G protein βγ subunits: Simplified purification and properties of novel isoforms

The β and γ subunits of heterotrimeric guanine nucleotide-binding regulatory proteins (G proteins) form tightly associated complexes. To examine functional differences among the large number of possible combinations of unique β and γ subunits, we have synthesized and characterized βγ complexes containing γ₅ and γ₇, two widely distributed γ subunits. When either γ₅ or γ₇ is expressed concurrently with β₁ or β₂ subunits in a baculovirus/Sf9 cell system, all four subunit complexes support pertussis toxin-catalyzed ADP-ribosylation of rG_iα1 (where "r" indicates recombinant), indicating formation of functional complexes.

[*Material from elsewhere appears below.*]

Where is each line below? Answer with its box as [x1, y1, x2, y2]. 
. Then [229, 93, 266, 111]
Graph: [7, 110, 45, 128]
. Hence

Each of the complexes was purified by subunit exchange chromatography, using the G203A mutant of rG_iα1 as the immobilized ligand. The purified preparations were compared with other recombinant βγ subunits, including β₁γ₁ and β₁γ₁, for their ability to modulate type I and II adenylyl cyclase activities; stimulate phosphoinositide-specific phospholipase Cβ; support pertussis toxin-catalyzed ADP-ribosylation of rG_iα1 and G_oα; and inhibit steady-state GTP hydrolysis catalyzed by G_sα, G_oα, and myristoylated rG_iα2. The results emphasize the unique properties of β₁γ₁. The properties of the complexes containing γ₅ or γ₇ were similar to each other and to those Of β₁γ₁.